Task brief → From the first line to the last, write out the records exactly, leaving the pictures behind.

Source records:
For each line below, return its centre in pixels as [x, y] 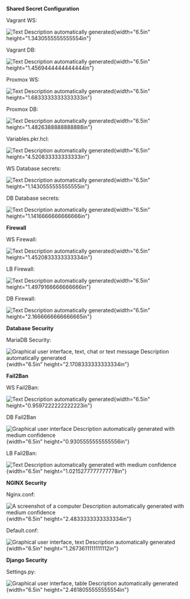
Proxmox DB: [22, 109]
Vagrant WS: [22, 20]
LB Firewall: [20, 269]
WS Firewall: [22, 239]
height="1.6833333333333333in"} [49, 98]
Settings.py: [21, 572]
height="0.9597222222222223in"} [49, 405]
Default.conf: [22, 530]
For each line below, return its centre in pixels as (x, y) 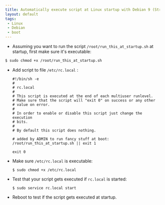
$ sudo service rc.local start (44, 188)
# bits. (20, 122)
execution (22, 117)
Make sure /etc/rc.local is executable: (52, 161)
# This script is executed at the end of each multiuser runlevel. (82, 96)
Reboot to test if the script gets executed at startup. (64, 197)
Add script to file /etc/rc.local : (45, 70)
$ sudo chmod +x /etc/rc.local (44, 170)
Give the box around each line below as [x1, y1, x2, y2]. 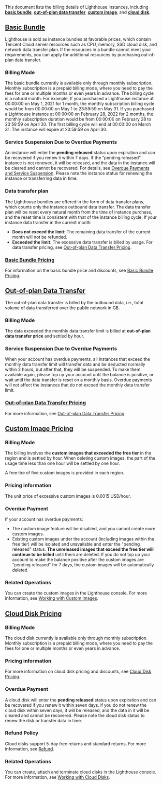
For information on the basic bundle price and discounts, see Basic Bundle [5, 267, 153, 273]
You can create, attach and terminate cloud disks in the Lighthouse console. [5, 769, 156, 775]
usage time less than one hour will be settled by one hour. [5, 460, 120, 466]
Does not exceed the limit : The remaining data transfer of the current [12, 228, 151, 235]
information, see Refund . [5, 746, 55, 751]
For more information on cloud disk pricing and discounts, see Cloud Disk [5, 668, 151, 675]
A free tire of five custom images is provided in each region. [5, 470, 125, 476]
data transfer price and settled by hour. [5, 333, 85, 339]
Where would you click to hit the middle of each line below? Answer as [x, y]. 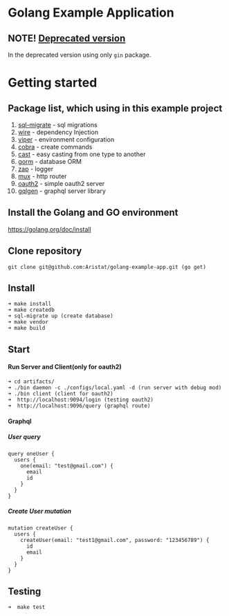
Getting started [53, 83]
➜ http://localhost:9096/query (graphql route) [79, 406]
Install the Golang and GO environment [93, 213]
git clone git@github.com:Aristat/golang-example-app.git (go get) [107, 267]
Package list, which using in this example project [115, 108]
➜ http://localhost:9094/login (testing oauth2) [81, 400]
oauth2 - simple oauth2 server [61, 184]
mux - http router [42, 176]
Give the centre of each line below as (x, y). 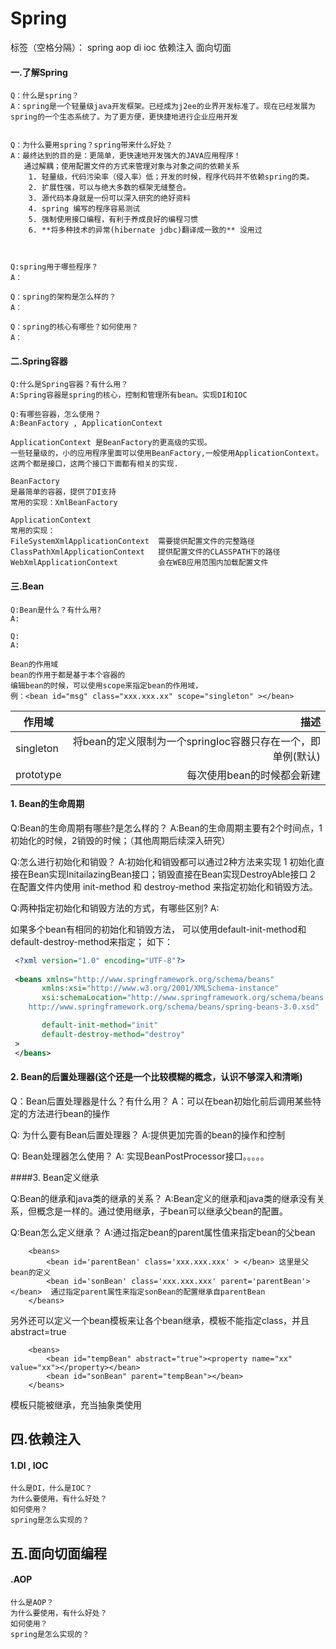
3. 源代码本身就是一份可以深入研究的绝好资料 (109, 198)
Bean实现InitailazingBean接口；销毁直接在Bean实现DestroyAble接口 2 (171, 874)
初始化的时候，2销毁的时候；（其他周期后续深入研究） (120, 840)
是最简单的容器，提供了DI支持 (63, 492)
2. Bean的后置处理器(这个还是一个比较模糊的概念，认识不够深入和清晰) (156, 1077)
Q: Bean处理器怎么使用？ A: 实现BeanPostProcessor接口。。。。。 (140, 1156)
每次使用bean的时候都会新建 (253, 775)
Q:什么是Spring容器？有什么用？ (69, 385)
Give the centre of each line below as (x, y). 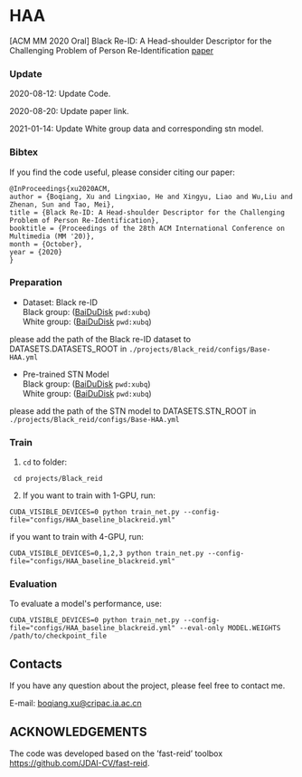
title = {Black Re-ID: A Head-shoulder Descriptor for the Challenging (147, 212)
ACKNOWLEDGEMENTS (78, 731)
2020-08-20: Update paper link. (69, 111)
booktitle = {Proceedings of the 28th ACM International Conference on (147, 228)
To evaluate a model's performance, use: (86, 604)
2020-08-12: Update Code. (60, 94)
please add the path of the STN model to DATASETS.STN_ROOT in (133, 411)
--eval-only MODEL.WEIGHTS (230, 628)
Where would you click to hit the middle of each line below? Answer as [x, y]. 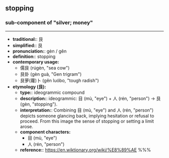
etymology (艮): [29, 87]
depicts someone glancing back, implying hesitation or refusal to [87, 116]
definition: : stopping [34, 56]
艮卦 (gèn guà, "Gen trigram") [51, 74]
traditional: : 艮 [28, 39]
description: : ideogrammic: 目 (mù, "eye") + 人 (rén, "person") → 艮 [90, 98]
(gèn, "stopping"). [39, 104]
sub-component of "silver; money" [49, 23]

Written answer →
For each line below, return its centre in pixels as [x, y] 
Proxmox DB: [22, 109]
Vagrant WS: [22, 20]
LB Firewall: [20, 269]
WS Firewall: [22, 239]
height="1.6833333333333333in"} [49, 98]
Settings.py: [21, 572]
height="0.9597222222222223in"} [49, 405]
Default.conf: [22, 530]
For each line below, return its centre in pixels as (x, y) 
$ sudo service rc.local start (44, 188)
# bits. (20, 122)
execution (22, 117)
Make sure /etc/rc.local is executable: (52, 161)
# This script is executed at the end of each multiuser runlevel. (82, 96)
Reboot to test if the script gets executed at startup. (64, 197)
Add script to file /etc/rc.local : (45, 70)
$ sudo chmod +x /etc/rc.local (44, 170)
Give the box around each line below as [x1, y1, x2, y2]. 
For information on the basic bundle price and discounts, see Basic Bundle [5, 267, 153, 273]
You can create, attach and terminate cloud disks in the Lighthouse console. [5, 769, 156, 775]
usage time less than one hour will be settled by one hour. [5, 460, 120, 466]
Does not exceed the limit : The remaining data transfer of the current [12, 228, 151, 235]
information, see Refund . [5, 746, 55, 751]
For more information on cloud disk pricing and discounts, see Cloud Disk [5, 668, 151, 675]
A free tire of five custom images is provided in each region. [5, 470, 125, 476]
data transfer price and settled by hour. [5, 333, 85, 339]
Where would you click to hit the middle of each line below? Answer as [x, y]. 
Getting started [53, 83]
➜ http://localhost:9096/query (graphql route) [79, 406]
Install the Golang and GO environment [93, 213]
git clone git@github.com:Aristat/golang-example-app.git (go get) [107, 267]
Package list, which using in this example project [115, 108]
➜ http://localhost:9094/login (testing oauth2) [81, 400]
oauth2 - simple oauth2 server [61, 184]
mux - http router [42, 176]
Give the centre of each line below as (x, y). 
3. 源代码本身就是一份可以深入研究的绝好资料 (109, 198)
Bean实现InitailazingBean接口；销毁直接在Bean实现DestroyAble接口 2 (171, 874)
初始化的时候，2销毁的时候；（其他周期后续深入研究） (120, 840)
是最简单的容器，提供了DI支持 (63, 492)
2. Bean的后置处理器(这个还是一个比较模糊的概念，认识不够深入和清晰) (156, 1077)
Q: Bean处理器怎么使用？ A: 实现BeanPostProcessor接口。。。。。 (140, 1156)
每次使用bean的时候都会新建 (253, 775)
Q:什么是Spring容器？有什么用？ (69, 385)
Give the centre of each line below as (x, y). 
title = {Black Re-ID: A Head-shoulder Descriptor for the Challenging (147, 212)
ACKNOWLEDGEMENTS (78, 731)
2020-08-20: Update paper link. (69, 111)
booktitle = {Proceedings of the 28th ACM International Conference on (147, 228)
To evaluate a model's performance, use: (86, 604)
2020-08-12: Update Code. (60, 94)
please add the path of the STN model to DATASETS.STN_ROOT in (133, 411)
--eval-only MODEL.WEIGHTS (230, 628)
Where would you click to hit the middle of each line below? Answer as [x, y]. 
etymology (艮): [29, 87]
depicts someone glancing back, implying hesitation or refusal to [87, 116]
definition: : stopping [34, 56]
艮卦 (gèn guà, "Gen trigram") [51, 74]
traditional: : 艮 [28, 39]
description: : ideogrammic: 目 (mù, "eye") + 人 (rén, "person") → 艮 [90, 98]
(gèn, "stopping"). [39, 104]
sub-component of "silver; money" [49, 23]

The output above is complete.